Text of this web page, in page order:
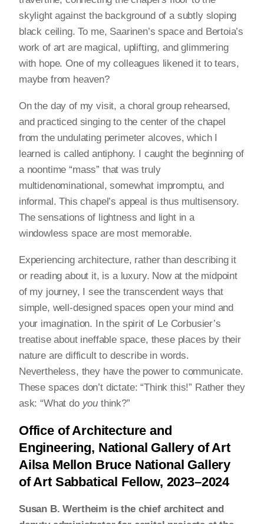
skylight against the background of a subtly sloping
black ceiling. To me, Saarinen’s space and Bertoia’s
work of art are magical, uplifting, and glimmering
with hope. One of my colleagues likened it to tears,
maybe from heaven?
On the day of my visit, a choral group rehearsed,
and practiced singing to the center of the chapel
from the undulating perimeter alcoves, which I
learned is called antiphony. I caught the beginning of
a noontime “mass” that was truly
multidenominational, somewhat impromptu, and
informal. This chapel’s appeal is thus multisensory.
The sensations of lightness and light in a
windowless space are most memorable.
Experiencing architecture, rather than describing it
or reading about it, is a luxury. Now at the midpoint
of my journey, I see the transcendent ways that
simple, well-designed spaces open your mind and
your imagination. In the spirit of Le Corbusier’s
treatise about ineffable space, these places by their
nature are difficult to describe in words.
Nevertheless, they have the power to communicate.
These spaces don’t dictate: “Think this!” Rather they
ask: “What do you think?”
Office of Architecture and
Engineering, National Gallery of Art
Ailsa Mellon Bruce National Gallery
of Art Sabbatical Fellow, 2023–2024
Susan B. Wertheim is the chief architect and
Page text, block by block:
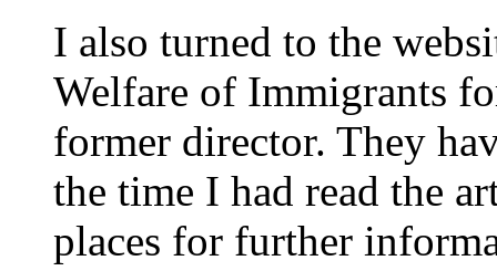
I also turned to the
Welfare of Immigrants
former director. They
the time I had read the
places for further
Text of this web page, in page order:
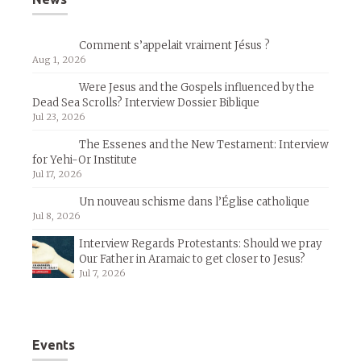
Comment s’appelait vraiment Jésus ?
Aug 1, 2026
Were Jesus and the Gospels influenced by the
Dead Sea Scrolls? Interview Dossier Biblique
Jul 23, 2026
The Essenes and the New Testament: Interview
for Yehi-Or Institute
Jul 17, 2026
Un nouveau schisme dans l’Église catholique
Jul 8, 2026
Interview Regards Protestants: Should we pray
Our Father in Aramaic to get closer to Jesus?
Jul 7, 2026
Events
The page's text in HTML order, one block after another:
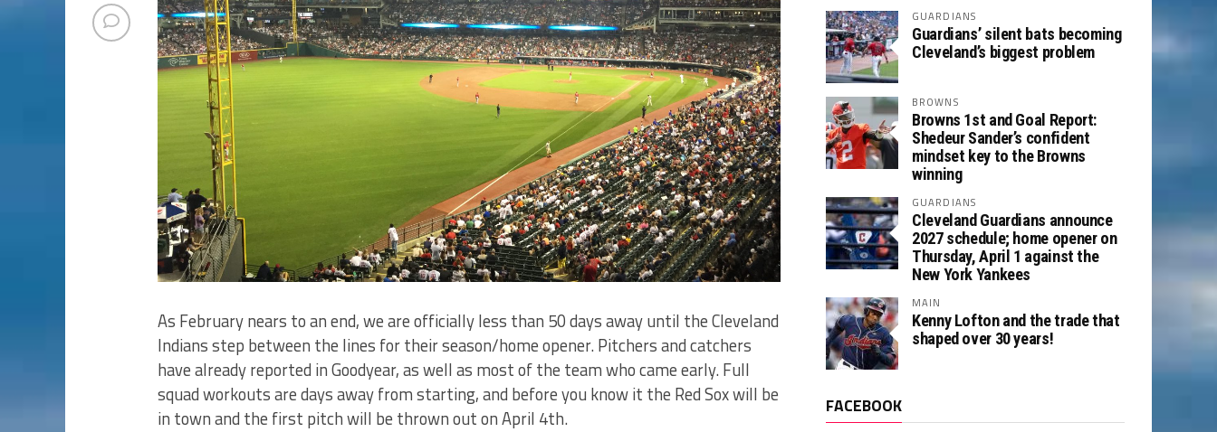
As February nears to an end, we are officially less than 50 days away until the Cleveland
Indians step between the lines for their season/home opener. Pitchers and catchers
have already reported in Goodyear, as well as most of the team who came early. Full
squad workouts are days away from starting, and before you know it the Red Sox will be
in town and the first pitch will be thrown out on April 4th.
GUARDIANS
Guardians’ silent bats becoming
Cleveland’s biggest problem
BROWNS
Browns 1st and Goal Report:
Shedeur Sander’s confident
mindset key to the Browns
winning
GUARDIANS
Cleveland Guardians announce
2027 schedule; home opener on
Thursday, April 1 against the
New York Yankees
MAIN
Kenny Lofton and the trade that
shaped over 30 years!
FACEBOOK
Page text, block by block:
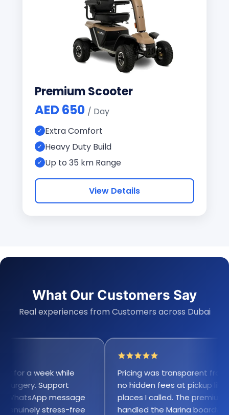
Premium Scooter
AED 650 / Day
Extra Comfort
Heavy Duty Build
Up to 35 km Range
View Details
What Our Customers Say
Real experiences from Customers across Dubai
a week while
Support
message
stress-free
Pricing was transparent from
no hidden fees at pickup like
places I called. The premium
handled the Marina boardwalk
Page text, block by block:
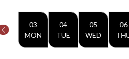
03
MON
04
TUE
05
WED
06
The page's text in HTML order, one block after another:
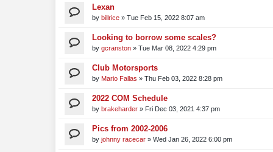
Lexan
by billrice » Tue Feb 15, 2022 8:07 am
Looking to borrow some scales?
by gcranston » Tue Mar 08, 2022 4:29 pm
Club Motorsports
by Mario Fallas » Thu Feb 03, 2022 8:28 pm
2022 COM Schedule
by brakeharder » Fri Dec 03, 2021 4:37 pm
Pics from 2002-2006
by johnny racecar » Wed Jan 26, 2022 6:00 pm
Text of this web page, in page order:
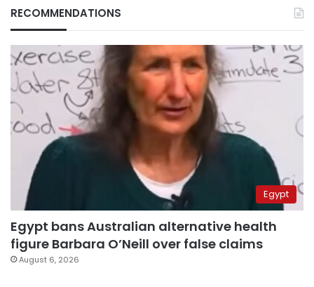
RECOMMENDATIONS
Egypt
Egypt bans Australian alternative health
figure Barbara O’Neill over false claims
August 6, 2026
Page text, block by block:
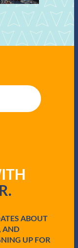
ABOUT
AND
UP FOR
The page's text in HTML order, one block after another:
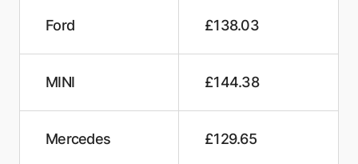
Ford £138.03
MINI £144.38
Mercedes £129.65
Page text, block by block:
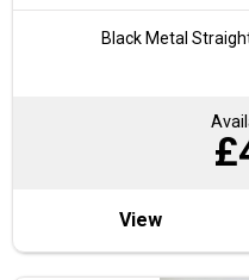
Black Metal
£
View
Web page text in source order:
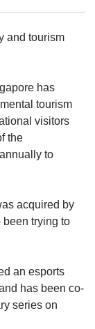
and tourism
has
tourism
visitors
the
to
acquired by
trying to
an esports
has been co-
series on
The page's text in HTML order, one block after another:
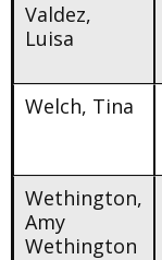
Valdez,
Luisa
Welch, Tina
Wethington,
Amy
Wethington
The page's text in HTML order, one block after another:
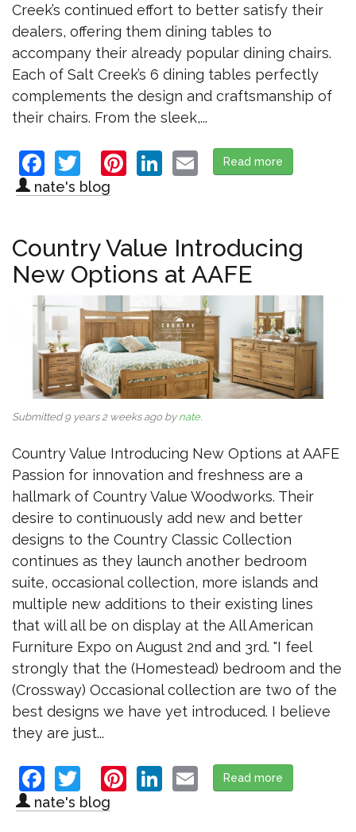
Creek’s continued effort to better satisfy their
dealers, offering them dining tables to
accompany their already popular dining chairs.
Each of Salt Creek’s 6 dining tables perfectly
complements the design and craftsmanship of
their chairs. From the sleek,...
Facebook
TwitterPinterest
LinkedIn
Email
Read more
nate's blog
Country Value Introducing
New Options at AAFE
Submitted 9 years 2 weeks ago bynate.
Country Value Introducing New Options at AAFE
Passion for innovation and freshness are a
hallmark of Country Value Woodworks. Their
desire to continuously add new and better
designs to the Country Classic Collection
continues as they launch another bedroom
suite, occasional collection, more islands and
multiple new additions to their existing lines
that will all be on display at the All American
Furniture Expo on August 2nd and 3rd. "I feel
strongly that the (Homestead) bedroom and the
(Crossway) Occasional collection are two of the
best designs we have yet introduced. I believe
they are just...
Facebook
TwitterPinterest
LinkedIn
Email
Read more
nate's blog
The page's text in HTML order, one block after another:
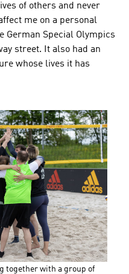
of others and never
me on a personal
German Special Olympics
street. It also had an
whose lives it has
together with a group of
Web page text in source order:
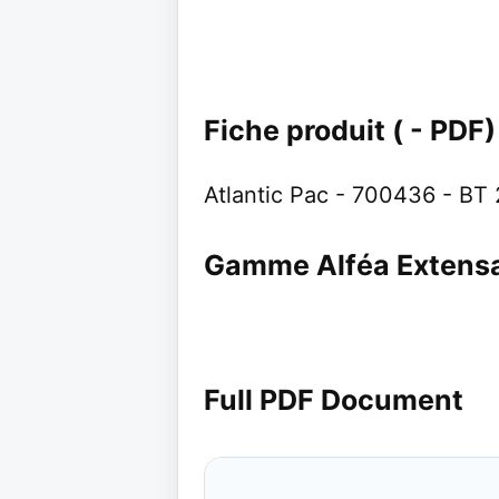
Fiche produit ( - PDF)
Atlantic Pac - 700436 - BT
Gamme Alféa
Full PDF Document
☆ ☆ ☆ ☆ ☆ ☆ ☆
> What you are asked to do:
Which lines of the material above hold the string "group"? Pull them out.

> The answer:
On the day of my visit, a choral group rehearsed,
together with a group of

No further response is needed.